1.) Wie wird das Vorverfahren, d.h. der eigentliche Urkundenprozess abgeschlossen?

2.) In welchen Fällen schließt das Vorverfahren mit einem sog. Vorbehaltsurteil ab?

3.) Auf welche Besonderheiten müssen Sie bei der Abfassung des Vorbehaltsurteils achten?

4.) Wie wird in das Nachverfahren übergeleitet und welchen Zweck hat es?

5.) Was versteht man unter der Bindungswirkung des Vorbehaltsurteils? In welcher Hinsicht kann das Vorbehaltsurteil Bindungswirkung entfalten?

6.) Wie wird das Nachverfahren abgeschlossen? Welche Besonderheiten sind dabei zu beachten?



Lösungen:

1.) Das Vorverfahren, d.h. der Urkundenprozess endet mit einem Urteil, das als abweisendes Prozess-, oder Sachurteil sowie als Vorbehaltsurteil ausgestaltet sein kann.
Ein (abweisendes) Prozessurteil ergeht dann, wenn eine oder mehrere der allgemeinen Zulässigkeitsvoraussetzungen nicht vorliegen.
Ein (abweisendes) Sachurteil ergeht dagegen, wenn die Überprüfung der Schlüssigkeit der Klage im Vorverfahren ergibt, dass der vom Kläger geltend gemachte Anspruch von vornherein unbegründet ist.

2.) Ausgangslage für den Erlass eines Vorbehaltsurteils ist die Unfähigkeit des Klägers, die von dem Beklagten bestrittenen, anspruchsbegründenden Tatsachen durch Urkunden beweisen zu können.
In dieser Situation hängt die Form der gerichtlichen Entscheidung allein vom Verhalten des Beklagten ab:
Verteidigt sich der Beklagte allein mit Klageleugnen, wird er unter dem Vorbehalt seiner Rechte im Nachverfahren entsprechend dem Klageantrag verurteilt, wenn er dem Klageanspruch widerspricht. Es ergeht gemäß § 599 ZPO ein sog. Vorbehaltsurteil.
Verteidigt sich der Beklagte dagegen auch durch den Vortrag von Gegennormen (= Einreden / Einwendungen i.S.d. ZPO), muss zunächst geprüft werden, ob er die gegennormausfüllenden Tatsachen schlüssig vorgetragen hat.
Ist dies nicht der Fall, wird die Verteidigung des Beklagten zurückgewiesen. Die bereits festgestellte Schlüssigkeit der Klage bleibt unberührt. Es ergeht gemäß § 599 ZPO ein Vorbehaltsurteil, wenn der Beklagte dem Klageanspruch widerspricht.
Sind die von dem Beklagten geltend gemachten Einreden / Einwendungen dagegen schlüssig dargelegt, aber vom Kläger bestritten, muss der Beklagte die entsprechenden Tatsachen mit den eingeschränkten Beweismitteln des Urkundenprozesses beweisen (vgl. § 595 II ZPO).
Gelingt ihm der Beweis, steht fest, dass der Klageanspruch nicht oder nicht mehr besteht oder nicht durchgesetzt werden kann, weil ihm eine Einrede i.S.d. ZPO entgegensteht. Die Klage wird daher durch Sachurteil abgewiesen (§ 597 I ZPO).
Gelingt dem Beklagten der Beweis nicht, bleibt seine Verteidigung im Urkundenprozess unbeachtet und es ergeht – bei Widerspruch – ein Vorbehaltsurteil gemäß § 599 ZPO.

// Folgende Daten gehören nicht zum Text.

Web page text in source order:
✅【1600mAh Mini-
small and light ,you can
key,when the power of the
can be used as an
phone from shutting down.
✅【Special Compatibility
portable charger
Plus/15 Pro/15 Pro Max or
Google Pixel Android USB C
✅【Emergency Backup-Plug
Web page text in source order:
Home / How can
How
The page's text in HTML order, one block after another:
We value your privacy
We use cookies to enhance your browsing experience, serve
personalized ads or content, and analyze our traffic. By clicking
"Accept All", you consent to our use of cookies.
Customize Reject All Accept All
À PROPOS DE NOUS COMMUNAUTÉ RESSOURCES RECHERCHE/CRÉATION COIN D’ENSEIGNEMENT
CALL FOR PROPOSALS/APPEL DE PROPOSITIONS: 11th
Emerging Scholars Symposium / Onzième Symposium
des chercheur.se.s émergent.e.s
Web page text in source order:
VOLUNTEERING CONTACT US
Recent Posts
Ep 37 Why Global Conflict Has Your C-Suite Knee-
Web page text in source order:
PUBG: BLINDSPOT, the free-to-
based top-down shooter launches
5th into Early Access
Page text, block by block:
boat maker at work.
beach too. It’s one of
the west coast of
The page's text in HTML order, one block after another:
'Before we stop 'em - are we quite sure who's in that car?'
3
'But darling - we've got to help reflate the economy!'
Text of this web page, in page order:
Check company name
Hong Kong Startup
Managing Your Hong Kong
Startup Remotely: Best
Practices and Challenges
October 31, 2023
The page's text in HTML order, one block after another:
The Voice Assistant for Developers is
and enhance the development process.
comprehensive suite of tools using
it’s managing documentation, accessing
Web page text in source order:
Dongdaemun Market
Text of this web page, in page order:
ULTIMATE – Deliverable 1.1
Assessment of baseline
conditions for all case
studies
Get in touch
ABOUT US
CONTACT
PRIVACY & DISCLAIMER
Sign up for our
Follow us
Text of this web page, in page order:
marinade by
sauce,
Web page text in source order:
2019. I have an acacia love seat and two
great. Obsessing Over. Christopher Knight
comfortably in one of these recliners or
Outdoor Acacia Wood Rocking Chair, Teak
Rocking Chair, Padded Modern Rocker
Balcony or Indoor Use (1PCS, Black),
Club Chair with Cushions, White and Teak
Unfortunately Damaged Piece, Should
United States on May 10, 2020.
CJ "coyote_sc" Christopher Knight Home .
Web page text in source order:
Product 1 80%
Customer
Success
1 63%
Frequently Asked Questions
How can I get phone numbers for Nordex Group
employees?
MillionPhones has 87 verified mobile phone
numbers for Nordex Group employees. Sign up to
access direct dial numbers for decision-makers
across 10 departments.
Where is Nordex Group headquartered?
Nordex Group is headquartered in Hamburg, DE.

3.) Auf folgende Besonderheiten ist bei der Abfassung des Vorbehaltsurteils zu achten:

1. Das Vorbehaltsurteil wird in der Überschrift als solches bezeichnet.
2. Bei der Abfassung des Tenors ist darauf zu achten, dass die nur bedingte Verurteilung des Beklagten deutlich erkennbar ist, d.h. dem Beklagten muss die Ausführung seiner Rechte im Nachverfahren vorbehalten bleiben.
3. Die Kostenentscheidung richtet sich nach § 91 ZPO, der Ausspruch über die vorläufige Vollstreckbarkeit nach §§ 708 Nr. 4, 711 ZPO.

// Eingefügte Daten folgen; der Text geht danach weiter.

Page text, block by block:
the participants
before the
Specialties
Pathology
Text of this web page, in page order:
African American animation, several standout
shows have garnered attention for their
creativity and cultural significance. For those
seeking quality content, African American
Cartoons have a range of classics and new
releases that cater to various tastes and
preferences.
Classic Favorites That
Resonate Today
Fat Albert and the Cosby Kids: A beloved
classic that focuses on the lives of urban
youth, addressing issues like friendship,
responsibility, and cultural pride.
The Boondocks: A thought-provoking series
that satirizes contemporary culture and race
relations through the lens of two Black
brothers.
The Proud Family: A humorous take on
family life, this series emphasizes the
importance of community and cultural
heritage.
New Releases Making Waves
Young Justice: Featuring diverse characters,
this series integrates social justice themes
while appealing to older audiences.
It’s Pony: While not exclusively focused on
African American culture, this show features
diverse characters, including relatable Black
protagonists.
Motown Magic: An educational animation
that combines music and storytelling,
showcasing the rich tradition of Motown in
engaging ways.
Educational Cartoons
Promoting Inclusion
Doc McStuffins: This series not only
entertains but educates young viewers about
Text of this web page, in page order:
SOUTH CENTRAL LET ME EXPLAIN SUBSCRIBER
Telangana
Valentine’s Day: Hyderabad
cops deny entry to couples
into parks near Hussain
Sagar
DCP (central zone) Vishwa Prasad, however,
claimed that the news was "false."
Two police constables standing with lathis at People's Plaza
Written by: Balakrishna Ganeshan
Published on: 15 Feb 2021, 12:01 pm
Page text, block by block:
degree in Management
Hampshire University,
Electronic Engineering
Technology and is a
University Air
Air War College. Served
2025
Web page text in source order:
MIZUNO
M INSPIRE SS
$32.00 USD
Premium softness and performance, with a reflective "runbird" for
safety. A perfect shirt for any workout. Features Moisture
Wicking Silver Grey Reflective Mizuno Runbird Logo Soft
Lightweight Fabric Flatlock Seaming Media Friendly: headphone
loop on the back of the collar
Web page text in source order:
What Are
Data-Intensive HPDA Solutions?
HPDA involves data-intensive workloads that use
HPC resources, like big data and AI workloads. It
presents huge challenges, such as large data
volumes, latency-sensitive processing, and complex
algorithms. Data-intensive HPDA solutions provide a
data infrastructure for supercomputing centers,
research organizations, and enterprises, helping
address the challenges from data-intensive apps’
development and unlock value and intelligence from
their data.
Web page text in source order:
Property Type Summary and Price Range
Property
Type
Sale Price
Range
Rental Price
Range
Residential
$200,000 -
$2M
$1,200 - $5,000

4.) Der Übergang in das Nachverfahren vollzieht sich mit Erlass des Vorbehaltsurteils, wobei zu beachten ist, dass nach herrschender Meinung der Termin zur Fortsetzung der mündlichen Verhandlung nicht von Amts wegen anberaumt wird, sondern nur auf Antrag einer der Parteien. Der Rechtsstreit bleibt in diesem Fall in derselben Instanz im ordentlichen Verfahren anhängig (§ 600 ZPO). Dies bedeutet, dass das bisherige Verfahren als „Normalprozess“ fortgesetzt wird und die Beschränkung der Beweismittel entfällt.
Das Nachverfahren hat den Zweck, dem Beklagten durch die Fortsetzung des Rechtsstreits im ordentlichen Verfahren die Möglichkeit zu geben, sein materielles Recht durchzusetzen; denn wenn der Beklagte entsprechende Tatsachen zu seiner Verteidigung vortragen kann, muss er die Klage zu Fall bringen können.

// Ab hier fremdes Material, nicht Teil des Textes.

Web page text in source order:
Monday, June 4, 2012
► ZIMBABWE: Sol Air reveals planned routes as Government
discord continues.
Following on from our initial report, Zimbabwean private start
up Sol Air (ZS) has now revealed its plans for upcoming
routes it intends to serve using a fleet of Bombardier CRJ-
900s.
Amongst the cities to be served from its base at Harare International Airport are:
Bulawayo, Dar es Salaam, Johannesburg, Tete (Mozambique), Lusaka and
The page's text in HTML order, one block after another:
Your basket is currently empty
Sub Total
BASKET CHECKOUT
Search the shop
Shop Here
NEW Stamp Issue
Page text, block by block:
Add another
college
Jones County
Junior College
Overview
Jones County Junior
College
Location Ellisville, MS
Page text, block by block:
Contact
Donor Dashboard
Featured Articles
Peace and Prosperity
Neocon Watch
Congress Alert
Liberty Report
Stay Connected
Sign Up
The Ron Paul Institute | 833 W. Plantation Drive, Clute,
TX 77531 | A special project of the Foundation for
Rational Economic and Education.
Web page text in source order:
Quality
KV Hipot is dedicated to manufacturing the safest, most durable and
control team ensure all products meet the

5.) Nach ständiger Rechtsprechung des BGH und der herrschenden Lehre entfaltet das Vorbehaltsurteil insoweit Bindungswirkung, als es nicht auf den eigentümlichen Beschränkungen der Beweismittel im Urkundenverfahren beruht.
Die Bindungswirkung hat zur Folge, dass diejenigen Teile des Rechtsstreits, über die durch Vorbehaltsurteils endgültig entschieden worden ist, im Nachverfahren der Entscheidung des Gerichts entzogen sind.

Das Vorbehaltsurteil entfaltet Bindungswirkung hinsichtlich:

- der Zulässigkeit und der Schlüssigkeit der Klage
der Verteidigung des Beklagten, wenn die von diesem geltend gemachten Einreden / Einwendungen i.S.d. ZPO im Urkundenprozess als unbegründet zurückgewiesen worden sind, weil der Beklagte die gegennormausfüllenden Tatsachen nicht schlüssig dargelegt hat.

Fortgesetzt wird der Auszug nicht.